In 1988 — 14 years after independence as stated above, our capital city had still retained its charm with its Georgian architectural character of yellow/ brown brick walls and clay tiled roofs; but as the independence political directorate began tinkering with the administrative structures left by the British, the neglect and decay of the city began to manifest itself.

To replace the District Board, in St George’s — whose sole function (like other boards), was to look after the interest, welfare and maintenance of the town, there now appeared a solo political representative for the town, elected every 5 years in national elections, thus ensuring the extinction of continuity and institutional memory of former members of the board who provided dedicated service to the citizens at large.

The demise of the St George’s District Board occurred, not because of its obsolescence, but on account of its independent modus operandi from the central government — (in efficiently managing the affairs of the town); and being unable to control the board, a strained relationship developed with the sitting administration of the Gairy Government, when in 1969 or thereabout, legislation was passed in parliament dissolving Local Government in Grenada. Grenada, henceforth became the exception among the English speaking Caribbean states, without local government — which is generally regarded as an inclusive and essential component of peoples’ participation in politics at the grass roots level.

Creeping mediocracy

At the granting of Statehood in 1957, Grenada began governing itself except in Foreign Affairs and Defence. This gave the local politicians a free hand in running the affairs of the State, and political patronage and “squandermania” became the order of the day.
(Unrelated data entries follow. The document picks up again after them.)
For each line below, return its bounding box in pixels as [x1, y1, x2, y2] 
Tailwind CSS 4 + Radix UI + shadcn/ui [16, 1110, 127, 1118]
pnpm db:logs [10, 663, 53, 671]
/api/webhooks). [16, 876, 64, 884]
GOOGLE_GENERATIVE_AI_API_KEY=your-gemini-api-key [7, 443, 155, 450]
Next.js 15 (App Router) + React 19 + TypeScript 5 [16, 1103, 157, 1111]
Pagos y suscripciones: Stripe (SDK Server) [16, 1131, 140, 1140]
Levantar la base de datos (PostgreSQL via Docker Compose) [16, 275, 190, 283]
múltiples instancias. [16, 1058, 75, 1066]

From the records, there appears to be a grace period beginning from statehood in 1957 to 1988, when the physical status quo of urban St George remained in a caring condition, but, as party politics became more intense, the rivalry for political power resulted in neglect, and the beginning of a gradual but inexorable deterioration in the systems and regulatory bodies left by the British which then ensured the proper physical up-keep of the ‘gem’ of the Caribbean.
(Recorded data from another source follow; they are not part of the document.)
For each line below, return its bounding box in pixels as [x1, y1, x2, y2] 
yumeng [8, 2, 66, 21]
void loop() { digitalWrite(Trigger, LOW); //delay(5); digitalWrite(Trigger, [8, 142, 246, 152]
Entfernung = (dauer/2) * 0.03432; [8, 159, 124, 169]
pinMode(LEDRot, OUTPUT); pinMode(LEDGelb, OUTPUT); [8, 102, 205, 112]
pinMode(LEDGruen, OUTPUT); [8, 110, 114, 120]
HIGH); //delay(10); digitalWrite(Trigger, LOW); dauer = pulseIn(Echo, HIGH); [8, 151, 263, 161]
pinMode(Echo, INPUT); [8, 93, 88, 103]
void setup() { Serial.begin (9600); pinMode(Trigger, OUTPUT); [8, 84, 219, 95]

Our national anthem admonishes us “to protect our heritage”, but this admonition is only sung by school children on special occasions, it is not internalised by the citizens and the powers that be, and therefore does not manifest itself in the actual protection and conservation of our built heritage.

As the former regulatory and institutional systems were abandoned, adjusted or entirely replaced, new policies and standards of execution replaced the former colonial models, which thereafter provided the foundation and environment for a creeping mediocracy, for which we are paying a high price in productivity and international best practices, not to mention the lost economic windfall that could be derived from an upgraded capital city with its enormous tourism potential.

The above scenario gives the background, and attempts to explain the continuing uglification of our capital city. How else could one explain the large number of abandoned and derelict buildings in St George’s, (see Sentinel article of October 2016), which pose both a health and public safety hazard; the disfigurement  of the Market Square now converted from a citizens open public space — which is the norm in most capital cities and major urban centers — into a cacophony of ugly concrete boxes with red top roofs, the new venue of drug pushers and the hunting ground for common thieves; the decay of York House — left untouched since Hurricane Ivan in 2004; the refusal to repair the Public Library with all the books, documents and archival material housed within — which has been closed going on 5 years, and the yellow on the Courts building on Young Street, in the heart of the “Historic Village.” Are we serious about obtaining a UNESCO nomination?

And that is not all. How about Fort George, our premier tourism site — when would the police be relocated? Government House, the official residence of the Governor General, also left abandoned after Hurricane Ivan in 2004, and recently the removal of the ornate wrought iron balcony on Huggins Farm & Garden outlet at the corner of Granby and Halifax Streets, in the core of downtown St George’s, and the aberration on historic Church Street opposite the Anglican church, which must have been granted permission by a comatose Physical Planning Unit to complete the construction of an inappropriately designed building for that location — after remaining an eye-sore since Hurricane Ivan in 2004. Is the Planning Authority conversant with “aesthetic control” as a condition of building approval for new buildings and historic conservation of existence heritage buildings?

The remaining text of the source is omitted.